Hotel staff shortages improving, especially in Algarve

  • Lusa
  • 27 February 2023

"Right now, we already feel that there is more manpower on the market. We don't know if it will be enough. We believe it won't be yet," said Fernando Garrido, from ADHP.

The Association of Hotel Managers of Portugal (ADHP) believes that the results of measures to address the lack of labour in the sector will be visible in the summer, especially in the Algarve, although it suspects there will still be a shortage of workers.

In an interview with Lusa, Fernando Garrido was optimistic, although with reservations, about the success of the policies adopted, particularly the increase in salaries and agreements with other countries to import labour, to solve the lack of workers in the sector, a critical situation in 2022.

“We’ll get the result exactly this peak season, more so in the Algarve, which was one of the regions that suffered most from the lack of [human] resources. There were hotels that did not reopen [post-pandemic] due to lack of staff”, a reality that, according to Fernando Garrido, “was felt across” the entire country.

The president of ADHP was speaking in an interview with Lusa ahead of the organisation’s 19th congress, scheduled for 30 and 31 March in Albufeira, during which labour and salary problems in the sector will be topics for debate.
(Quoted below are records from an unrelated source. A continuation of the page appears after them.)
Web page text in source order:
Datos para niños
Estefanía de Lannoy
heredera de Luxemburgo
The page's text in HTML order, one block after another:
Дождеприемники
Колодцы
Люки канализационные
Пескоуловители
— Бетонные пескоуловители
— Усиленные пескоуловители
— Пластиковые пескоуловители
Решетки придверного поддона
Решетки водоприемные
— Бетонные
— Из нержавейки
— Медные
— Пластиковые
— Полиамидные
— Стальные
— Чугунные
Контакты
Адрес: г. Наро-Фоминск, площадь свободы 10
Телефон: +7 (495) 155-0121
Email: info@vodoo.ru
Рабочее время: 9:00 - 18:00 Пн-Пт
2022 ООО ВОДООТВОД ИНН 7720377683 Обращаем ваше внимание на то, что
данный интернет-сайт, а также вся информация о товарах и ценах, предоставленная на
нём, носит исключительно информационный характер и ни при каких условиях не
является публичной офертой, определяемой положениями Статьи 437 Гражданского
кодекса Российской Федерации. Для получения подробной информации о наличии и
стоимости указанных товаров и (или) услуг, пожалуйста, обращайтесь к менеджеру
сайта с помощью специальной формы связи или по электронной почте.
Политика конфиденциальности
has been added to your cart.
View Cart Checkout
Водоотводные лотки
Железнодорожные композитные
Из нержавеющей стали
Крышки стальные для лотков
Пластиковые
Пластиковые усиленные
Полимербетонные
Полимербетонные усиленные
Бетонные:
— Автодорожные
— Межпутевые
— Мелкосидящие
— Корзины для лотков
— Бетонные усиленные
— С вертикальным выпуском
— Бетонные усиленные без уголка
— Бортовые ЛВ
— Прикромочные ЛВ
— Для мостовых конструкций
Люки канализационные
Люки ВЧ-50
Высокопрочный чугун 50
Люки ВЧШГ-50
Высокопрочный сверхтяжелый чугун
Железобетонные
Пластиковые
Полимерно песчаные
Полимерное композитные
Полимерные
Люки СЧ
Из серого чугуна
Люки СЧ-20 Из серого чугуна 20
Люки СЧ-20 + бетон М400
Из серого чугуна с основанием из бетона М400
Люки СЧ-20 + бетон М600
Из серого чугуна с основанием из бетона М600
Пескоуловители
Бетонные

As a result of the aforementioned measures, as well as a change in the policy of retaining workers in the low season to guarantee labour for the high season at the beginning of the year, the president of ADHP assures that it can already be felt that there are more workers in the sector.

“There is a paradigm that has changed. When the activities had a decrease in demand we dismissed some people. This year we started to retain more people, that is, we made an effort during the low season, in order to keep people so that afterwards we wouldn’t have the difficulty of rehiring and training”, he said.
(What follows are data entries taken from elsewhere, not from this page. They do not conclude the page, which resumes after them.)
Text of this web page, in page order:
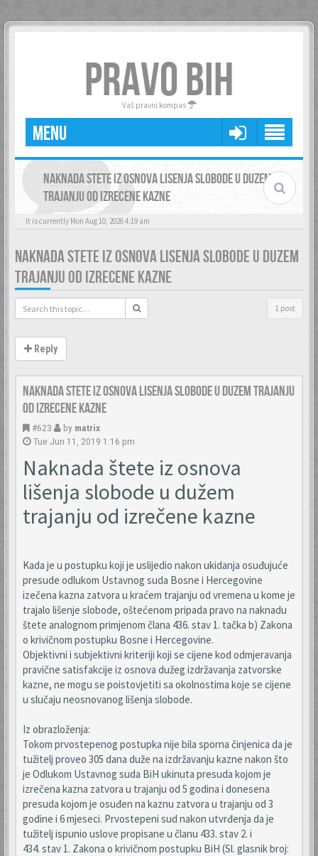
PRAVO BIH
Vaš pravni kompas
MENU
NAKNADA STETE IZ OSNOVA LISENJA SLOBODE U DUZEM
TRAJANJU OD IZRECENE KAZNE
It is currently Mon Aug 10, 2026 4:19 am
NAKNADA STETE IZ OSNOVA LISENJA SLOBODE U DUZEM
TRAJANJU OD IZRECENE KAZNE
1 post
Reply
Naknada stete iz osnova lisenja slobode u duzem trajanju
od izrecene kazne
#623 by matrix
Tue Jun 11, 2019 1:16 pm
Naknada štete iz osnova
lišenja slobode u dužem
trajanju od izrečene kazne
Kada je u postupku koji je uslijedio nakon ukidanja osuđujuće
presude odlukom Ustavnog suda Bosne i Hercegovine
izečena kazna zatvora u kraćem trajanju od vremena u kome je
trajalo lišenje slobode, oštećenom pripada pravo na naknadu
štete analognom primjenom člana 436. stav 1. tačka b) Zakona
o krivičnom postupku Bosne i Hercegovine.
Objektivni i subjektivni kriteriji koji se cijene kod odmjeravanja
pravične satisfakcije iz osnova dužeg izdržavanja zatvorske
kazne, ne mogu se poistovjetiti sa okolnostima koje se cijene
u slučaju neosnovanog lišenja slobode.
Iz obrazloženja:
Tokom prvostepenog postupka nije bila sporna činjenica da je
tužitelj proveo 305 dana duže na izdržavanju kazne nakon što
je Odlukom Ustavnog suda BiH ukinuta presuda kojom je
izrečena kazna zatvora u trajanju od 5 godina i donesena
presuda kojom je osuđen na kaznu zatvora u trajanju od 3
godine i 6 mjeseci. Prvostepeni sud nakon utvrđenja da je
tužitelj ispunio uslove propisane u članu 433. stav 2. i
434. stav 1. Zakona o krivičnom postupku BiH (Sl. glasnik broj:

“Right now, we already feel that there is more manpower on the market. We don’t know if it will be enough. We believe it won’t be yet,” he added.

He explained that in the case of contracts through agreements with immigrants, this workforce will “help substantially”, namely in the first phase to cover areas of less contact with the client, given the lack of training with which they arrive in the country.
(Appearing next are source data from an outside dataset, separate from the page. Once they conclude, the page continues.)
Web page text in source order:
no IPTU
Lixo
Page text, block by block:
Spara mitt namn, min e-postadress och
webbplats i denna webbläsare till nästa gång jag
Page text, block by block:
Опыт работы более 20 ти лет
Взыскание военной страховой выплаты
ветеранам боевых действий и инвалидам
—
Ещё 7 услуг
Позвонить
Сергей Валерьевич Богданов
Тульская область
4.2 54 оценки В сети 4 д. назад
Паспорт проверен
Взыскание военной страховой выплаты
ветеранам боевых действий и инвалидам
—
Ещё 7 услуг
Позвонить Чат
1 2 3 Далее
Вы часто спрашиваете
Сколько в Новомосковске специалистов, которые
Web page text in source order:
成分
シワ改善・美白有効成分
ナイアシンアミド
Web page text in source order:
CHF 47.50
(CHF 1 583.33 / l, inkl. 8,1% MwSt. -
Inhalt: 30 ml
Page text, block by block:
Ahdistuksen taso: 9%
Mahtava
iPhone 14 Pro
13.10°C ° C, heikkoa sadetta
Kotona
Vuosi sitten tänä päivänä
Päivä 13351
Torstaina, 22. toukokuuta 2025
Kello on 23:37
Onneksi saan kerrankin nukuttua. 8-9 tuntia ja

Despite applauding the measures taken, Fernando Garrido says that they will not be enough if the conditions for the sustainability of personal and professional life are not provided.

“We have a labour shortage, and we also have little attraction for employees. We have a business area that works 365 days a year, 24 hours a day, and it is inevitable that all employees have to work Saturdays, Sundays, holidays, holy days and the like. We have to do the balance. It is inevitable that we do it because only by giving this balance to the employees will we be able to attract them”, he said.

Faced with the fact that the bosses themselves claim that the quality of service in the hotel industry fell in 2022 as a result of these constraints, Fernando Garrido acknowledged this reality, also pointing out that there was a “substantial increase in the purchase price for the customer”.

“The whole way of welcoming employees has changed in the hotel industry. Before we received employees, we knew they had basic training, and we dealt with the welcoming training. Since last year, we started receiving employees without any kind of training, from the area or outside the area, and we started having to train them for that, to welcome,” he said.

“But on top of that, we came across situations of lack of knowing how to be. This is very critical in the area we are in because knowing how to be is the basis,” he lamented.

Permanent training were the key words in 2022, as “turnover [of workers] was very high”.

Given the sector’s high demand for workers, the head revealed that “enticement was such that an employee would be here today and gone tomorrow”.